The output looks like this:

The text and unformatted numbers are in the correct font family, the formatted numbers are in math mode with another font family which is really ugly (and also violates some styling rules I have to follow).

My version is "XeTeX, Version 3.141592653-2.6-0.999994 (TeX Live 2022)"

Maybe you have any other idea how to fix this?

Edit: Specifying the mathfont to Arial in the YAML also does not effect the appearance of the numbers in the reprex table. Using pdflatex just disables the use of all font options and the table numbers as well as the plain text are in the same font family, but not the one I need....

Still working on it. With this reprex I am now reproducing. When I use the pdflatex engine both are in Math mode.

1 Like

Thanks for your effort. I appreciate it.

If you cannot find anything, I guess I have to manually remove all $ signs in my formatted tables. :sweat_smile: But I cannot understand why gt changes the output to Math Mode, since all those are ordinary numbers :confused:

When I take out the pdf-engine it's math-style by default. I'm trying the tab_style approach now.

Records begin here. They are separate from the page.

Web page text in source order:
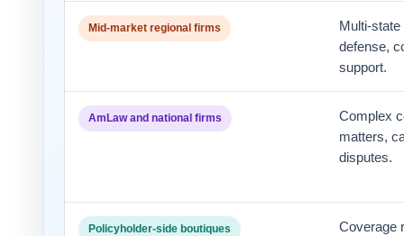
Mid-market regional firms
Multi-
defense,
support.
AmLaw and national firms
Complex
matters,
disputes.
Policyholder-side boutiques
Coverage
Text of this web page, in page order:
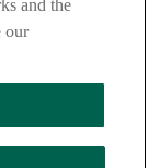
Street,
and the
our
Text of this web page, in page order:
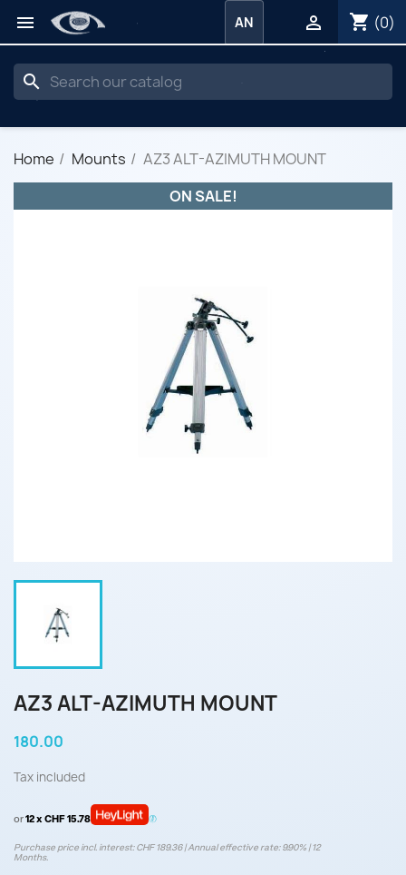
 shopping_cart (0)

AN
search
Home Mounts
AZ3 ALT-AZIMUTH MOUNT
ON SALE!
AZ3 ALT-AZIMUTH MOUNT
180.00
Tax included
or12 x CHF 15.78
Purchase price incl. interest: CHF 189.36 | Annual effective rate: 9.90% | 12
Months.
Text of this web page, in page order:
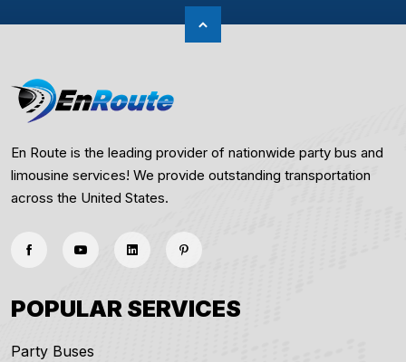
En Route is the leading provider of nationwide party bus and
limousine services! We provide outstanding transportation
across the United States.
POPULAR SERVICES
Party Buses
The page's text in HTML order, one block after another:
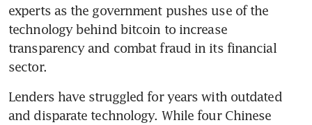
experts as the government pushes use of the
technology behind bitcoin to increase
transparency and combat fraud in its financial
sector.
Lenders have struggled for years with outdated
and disparate technology. While four Chinese
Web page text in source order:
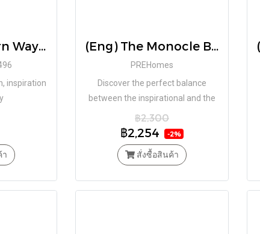
(Eng) A Modern Way to Live: 5 Design Principles from The Modern House(Hardcover) / Matt Gibberd (Author)
inspiration
า
(Eng) The Monocle Book of Homes
PREHomes
Discover the perfect balance
between the inspirational and the
practical in this global survey of
good homes
฿2,300
฿2,254 -2%
สั่งซื้อสินค้า
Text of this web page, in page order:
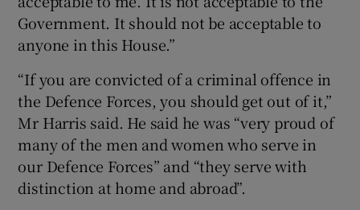
Government. It should not be acceptable to
anyone in this House.”
“If you are convicted of a criminal offence in
the Defence Forces, you should get out of it,”
Mr Harris said. He said he was “very proud of
many of the men and women who serve in
our Defence Forces” and “they serve with
distinction at home and abroad”.
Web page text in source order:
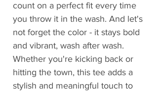
count on a perfect fit every time
you throw it in the wash. And let's
not forget the color - it stays bold
and vibrant, wash after wash.
Whether you're kicking back or
hitting the town, this tee adds a
stylish and meaningful touch to
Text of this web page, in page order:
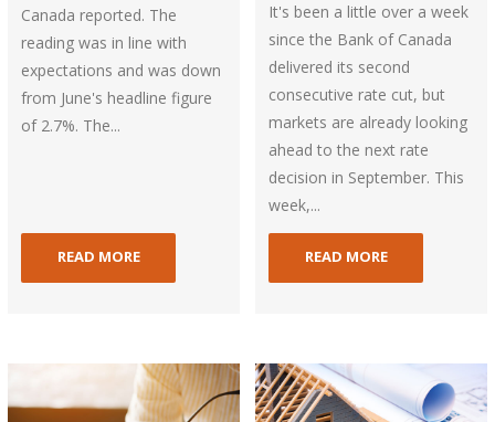
Canada reported. The
reading was in line with
expectations and was down
from June's headline figure
of 2.7%. The...
READ MORE
It's been a little over a week
since the Bank of Canada
delivered its second
consecutive rate cut, but
markets are already looking
ahead to the next rate
decision in September. This
week,...
READ MORE
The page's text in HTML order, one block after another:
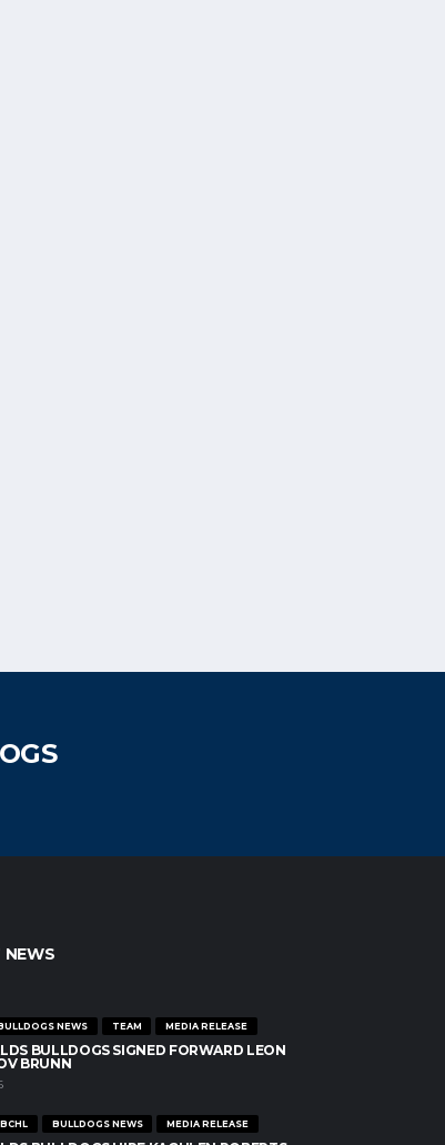
NEWS
NEWS TEAM MEDIA RELEASE
BULLDOGS SIGNED FORWARD LEON
BRUNN
BCHL BULLDOGS NEWS MEDIA RELEASE
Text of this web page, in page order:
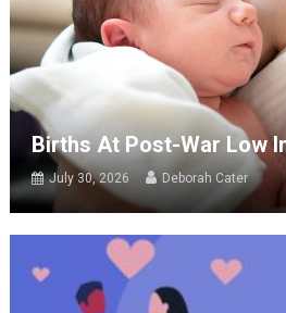
Births At Post-War Low
July 30, 2026 Deborah Cater
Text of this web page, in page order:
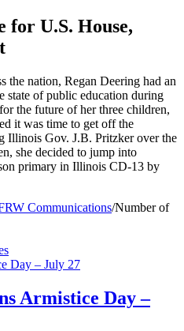
for U.S. House,
the nation, Regan Deering had an
state of public education during
the future of her three children,
it was time to get off the
Illinois Gov. J.B. Pritzker over the
she decided to jump into
primary in Illinois CD-13 by
Communications/Number of
Armistice Day –
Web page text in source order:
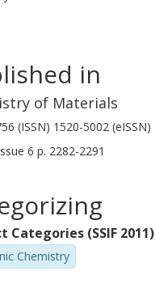
in
of Materials
(ISSN) 1520-5002 (eISSN)
6 p. 2282-2291
Categories (SSIF 2011)
Chemistry
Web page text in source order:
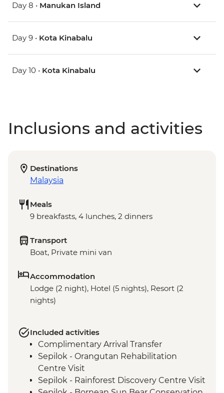
Day 8 • Manukan Island
Day 9 • Kota Kinabalu
Day 10 • Kota Kinabalu
Inclusions and activities
Destinations
Malaysia
Meals
9 breakfasts, 4 lunches, 2 dinners
Transport
Boat, Private mini van
Accommodation
Lodge (2 night), Hotel (5 nights), Resort (2
nights)
Included activities
Complimentary Arrival Transfer
Sepilok - Orangutan Rehabilitation
Centre Visit
Sepilok - Rainforest Discovery Centre Visit
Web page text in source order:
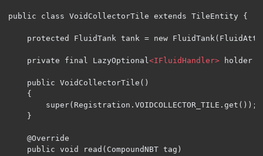
public class VoidCollectorTile extends TileEntity {
protected FluidTank tank = new
    private final LazyOptional
<IFluidHandler> holder
    public VoidCollectorTile()
    {
        super(Registration.VOIDCOLLECTOR_TILE.get());
    }
    @Override
    public void read(CompoundNBT tag)
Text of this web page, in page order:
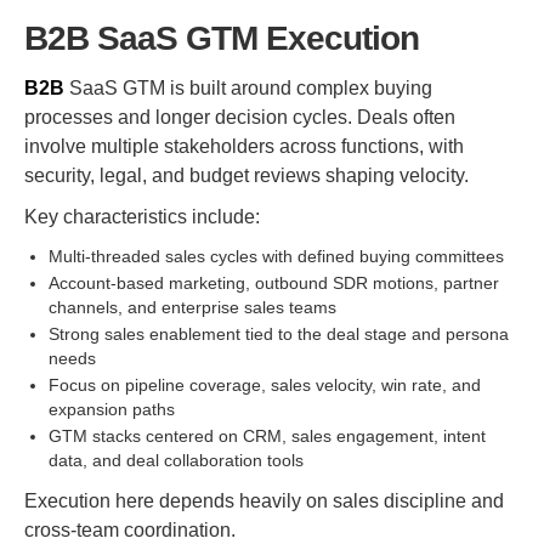
B2B SaaS GTM Execution
B2B SaaS GTM is built around complex buying
processes and longer decision cycles. Deals often
involve multiple stakeholders across functions, with
security, legal, and budget reviews shaping velocity.
Key characteristics include:
Multi-threaded sales cycles with defined buying committees
Account-based marketing, outbound SDR motions, partner
channels, and enterprise sales teams
Strong sales enablement tied to the deal stage and persona
needs
Focus on pipeline coverage, sales velocity, win rate, and
expansion paths
GTM stacks centered on CRM, sales engagement, intent
data, and deal collaboration tools
Execution here depends heavily on sales discipline and
cross-team coordination.
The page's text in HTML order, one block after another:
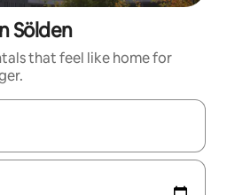
Sölden
that feel like home for
navigate with up and down arrow
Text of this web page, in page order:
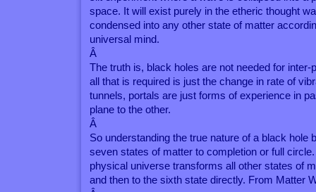
space. It will exist purely in the etheric thought
condensed into any other state of matter
universal mind.
Â
The truth is, black holes are not needed for inter-
all that is required is just the change in rate of
tunnels, portals are just forms of experience in
plane to the other.
Â
So understanding the true nature of a black hole
seven states of matter to completion or full
physical universe transforms all other states of
and then to the sixth state directly. From Matter
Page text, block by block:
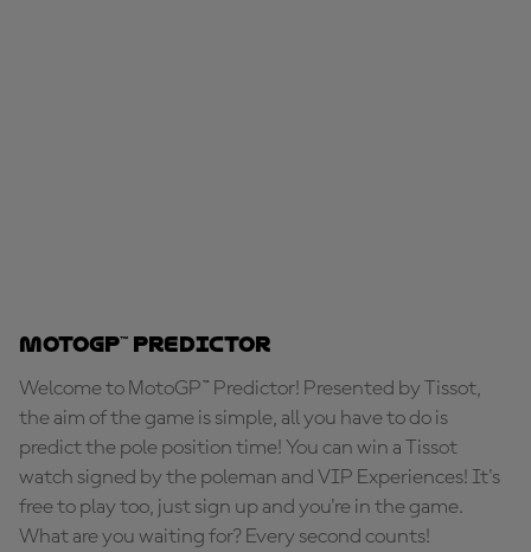
MotoGP™ Predictor
Welcome to MotoGP™ Predictor! Presented by Tissot,
the aim of the game is simple, all you have to do is
predict the pole position time! You can win a Tissot
watch signed by the poleman and VIP Experiences! It's
free to play too, just sign up and you're in the game.
What are you waiting for? Every second counts!
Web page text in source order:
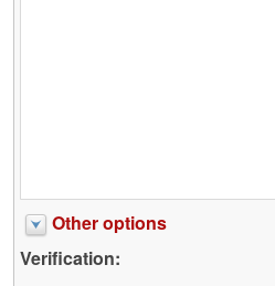
Other options
Verification:
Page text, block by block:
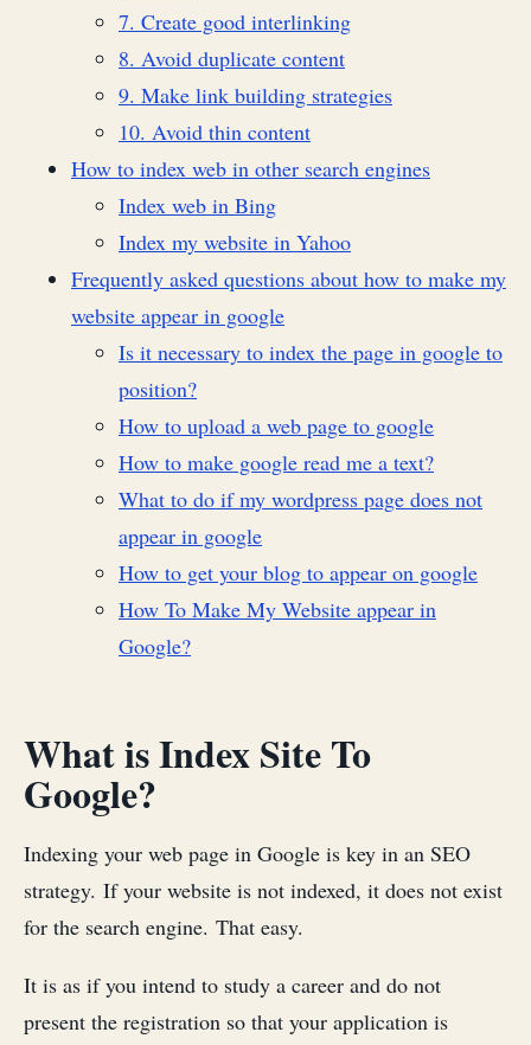
7. Create good interlinking
8. Avoid duplicate content
9. Make link building strategies
10. Avoid thin content
How to index web in other search engines
Index web in Bing
Index my website in Yahoo
Frequently asked questions about how to make my
website appear in google
Is it necessary to index the page in google to
position?
How to upload a web page to google
How to make google read me a text?
What to do if my wordpress page does not
appear in google
How to get your blog to appear on google
How To Make My Website appear in
Google?
What is Index Site To
Google?
Indexing your web page in Google is key in an SEO
strategy. If your website is not indexed, it does not exist
for the search engine. That easy.
It is as if you intend to study a career and do not
present the registration so that your application is
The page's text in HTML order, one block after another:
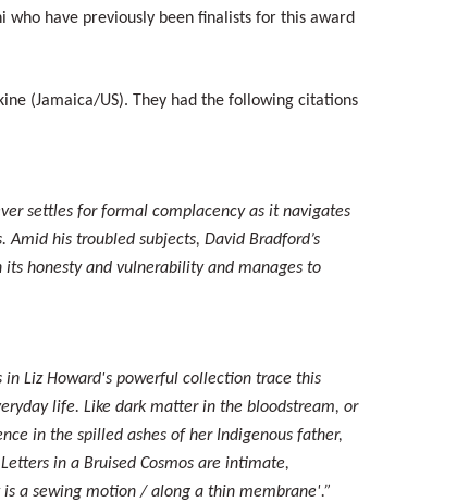
have previously been finalists for this award
(Jamaica/US). They had the following citations
settles for formal complacency as it navigates
his troubled subjects, David Bradford’s
honesty and vulnerability and manages to
Liz Howard's powerful collection trace this
life. Like dark matter in the bloodstream, or
in the spilled ashes of her Indigenous father,
in a Bruised Cosmos are intimate,
a sewing motion / along a thin membrane'.”

Update: That didn't work. I went to the *.tex file and moved

\usepackage{fontspec}
\setmainfont[]{Ariel}

to the lines in the tex file immediately above.

The pdf file is the combined effort of quarto, gt, pandoc and xelatex and the tex file is fairly verbose for such small output. I think it's a wonder that it works at all.

You might repose the question on the gt github issues page.

\title{Reprex}

1 Like

Thank you very much for your efforts. I dug into the source code of gt::fmt_number() on GitHub here (from line 163 on). There is a function call of gt:::num_fmt_factory_multi() at line 233, which has the argument use_latex_math_mode = TRUE (see here). This refers to the function gt:::to_latex_math_mode() (see here).

I think if I could change the default behaviour of this function to always pass the argument back, no matter if the context of formatting is in LaTeX, then this would prevent the conversion into math mode by surrounding everything with $ signs.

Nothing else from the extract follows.